Los Angeles-based Occidental Petroleum Corporation (NYSE: OXY) has announced plans to sell a minority interest in its operations in the Middle East and North Africa, as well as some domestic properties.
The sales “are the first formal steps in our effort to streamline the business” and improve profitability, according to a statement from Stephen I. Chazen, Occidental’s president and CEO.
“Our goal is to become a somewhat smaller company with more manageable exposure to political risk,” the statement noted.
The company did not announce how much of its Middle East and North Africa portfolio it would sell, but it said the proceeds would be “significant.” At the end of its second fiscal quarter, on June 30, 2013, Oxy had more than $3 billion in cash on its balance sheet.
The company’s Middle East and North Africa proved reserves were 929 million barrels of oil equivalent, with net production during the first six months of 2013 averaging 263,000 barrels per day.
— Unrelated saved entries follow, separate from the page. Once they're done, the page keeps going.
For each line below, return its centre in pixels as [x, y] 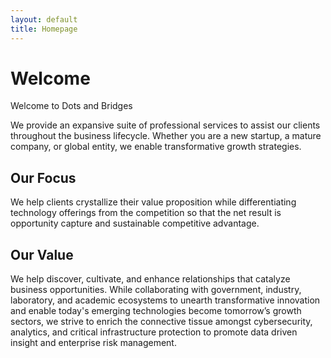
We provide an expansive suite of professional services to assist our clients [165, 125]
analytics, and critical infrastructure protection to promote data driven [154, 332]
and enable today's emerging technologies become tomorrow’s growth [156, 311]
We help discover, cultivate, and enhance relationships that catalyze [150, 279]
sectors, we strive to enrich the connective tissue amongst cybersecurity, [161, 322]
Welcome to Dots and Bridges [71, 106]
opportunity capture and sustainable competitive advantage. [135, 223]
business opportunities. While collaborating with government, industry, [156, 290]
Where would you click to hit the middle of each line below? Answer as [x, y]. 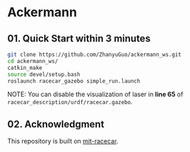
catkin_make [25, 68]
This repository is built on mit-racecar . [63, 141]
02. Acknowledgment [56, 124]
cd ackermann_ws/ [33, 61]
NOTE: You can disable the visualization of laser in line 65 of [95, 94]
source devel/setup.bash [44, 74]
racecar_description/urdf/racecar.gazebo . [70, 102]
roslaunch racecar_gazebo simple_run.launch [74, 81]
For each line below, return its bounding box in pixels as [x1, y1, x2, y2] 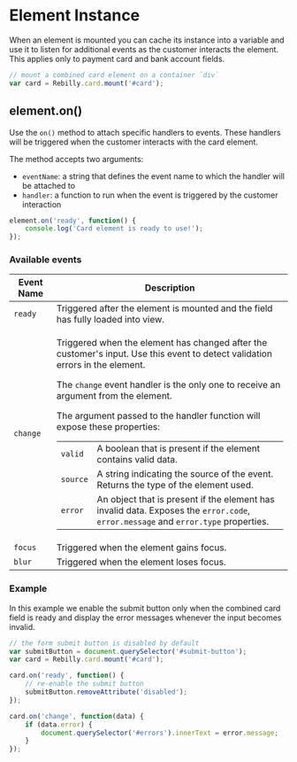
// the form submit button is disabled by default [9, 639, 200, 648]
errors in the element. [56, 359, 146, 371]
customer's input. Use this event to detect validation [56, 347, 272, 360]
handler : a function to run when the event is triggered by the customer [21, 190, 278, 200]
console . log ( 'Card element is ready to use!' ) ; [25, 224, 203, 233]
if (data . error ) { [25, 719, 93, 729]
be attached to [21, 180, 76, 190]
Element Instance [9, 5, 141, 26]
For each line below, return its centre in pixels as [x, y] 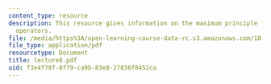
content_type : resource [48, 16]
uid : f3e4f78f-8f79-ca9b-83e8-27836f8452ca [83, 68]
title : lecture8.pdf [43, 61]
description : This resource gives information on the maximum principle [133, 23]
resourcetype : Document [48, 53]
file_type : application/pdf [56, 46]
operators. [34, 30]
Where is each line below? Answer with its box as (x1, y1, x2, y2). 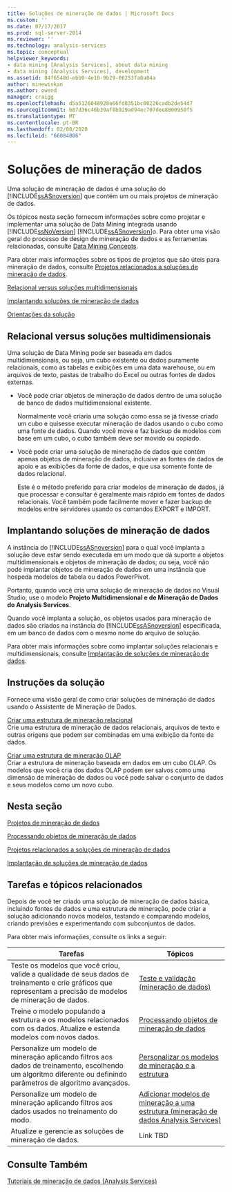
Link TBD (139, 1131, 169, 1140)
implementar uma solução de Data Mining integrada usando (7, 220, 177, 229)
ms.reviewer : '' (7, 36, 54, 43)
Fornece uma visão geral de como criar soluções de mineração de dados (7, 695, 215, 703)
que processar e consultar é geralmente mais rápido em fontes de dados (17, 490, 225, 498)
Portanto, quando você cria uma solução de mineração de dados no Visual (7, 586, 220, 594)
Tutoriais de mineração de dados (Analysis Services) (7, 1177, 157, 1185)
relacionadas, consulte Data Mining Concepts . (7, 242, 139, 251)
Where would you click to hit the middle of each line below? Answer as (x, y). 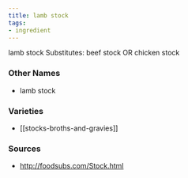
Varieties (26, 111)
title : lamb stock (38, 15)
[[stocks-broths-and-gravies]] (69, 128)
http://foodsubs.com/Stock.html (71, 166)
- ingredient (30, 30)
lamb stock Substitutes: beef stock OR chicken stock (94, 53)
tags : (17, 23)
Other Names (34, 74)
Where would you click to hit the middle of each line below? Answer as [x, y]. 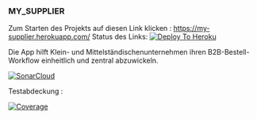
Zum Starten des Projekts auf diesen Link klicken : [90, 29]
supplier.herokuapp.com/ [49, 36]
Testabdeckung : [36, 91]
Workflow [24, 60]
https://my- [192, 29]
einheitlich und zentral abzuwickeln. [100, 60]
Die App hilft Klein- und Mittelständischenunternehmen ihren [107, 52]
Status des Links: [120, 36]
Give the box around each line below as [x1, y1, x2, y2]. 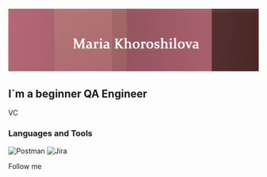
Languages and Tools [8, 128, 93, 139]
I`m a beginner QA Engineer [8, 87, 148, 100]
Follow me [8, 161, 42, 171]
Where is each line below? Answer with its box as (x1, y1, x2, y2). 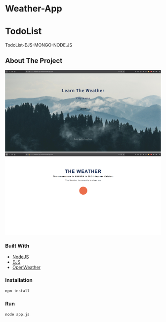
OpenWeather (12, 264, 41, 270)
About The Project (5, 56, 63, 65)
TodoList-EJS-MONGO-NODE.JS (5, 42, 73, 48)
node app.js (5, 312, 30, 317)
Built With (5, 242, 30, 249)
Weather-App (5, 3, 63, 14)
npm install (5, 288, 30, 294)
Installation (5, 276, 33, 283)
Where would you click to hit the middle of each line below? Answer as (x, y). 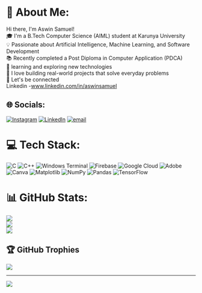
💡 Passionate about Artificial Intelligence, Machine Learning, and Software (98, 44)
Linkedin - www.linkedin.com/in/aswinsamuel (62, 86)
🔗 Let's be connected (33, 79)
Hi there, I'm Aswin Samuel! (41, 29)
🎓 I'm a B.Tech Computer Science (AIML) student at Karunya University (96, 36)
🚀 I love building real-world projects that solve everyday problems (88, 73)
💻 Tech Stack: (43, 145)
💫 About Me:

Assets in the region include holdings in Libya’s Sirte Basin, Iraq’s Zubair Field, the Awali Field in Bahrain, several blocks in Yemen, as well as interests in gas projects in the United Arab Emirates and Qatar.
The company also said it is selling a portion of its 35% interest in the entity that operates Plains All-American Pipeline, for $1.3 billion, and is pursuing sales of some of its U.S. holdings, including oil and gas holdings in the Williston Basin, Hugoton Field, Piceance Basin and other Rocky Mountain assets.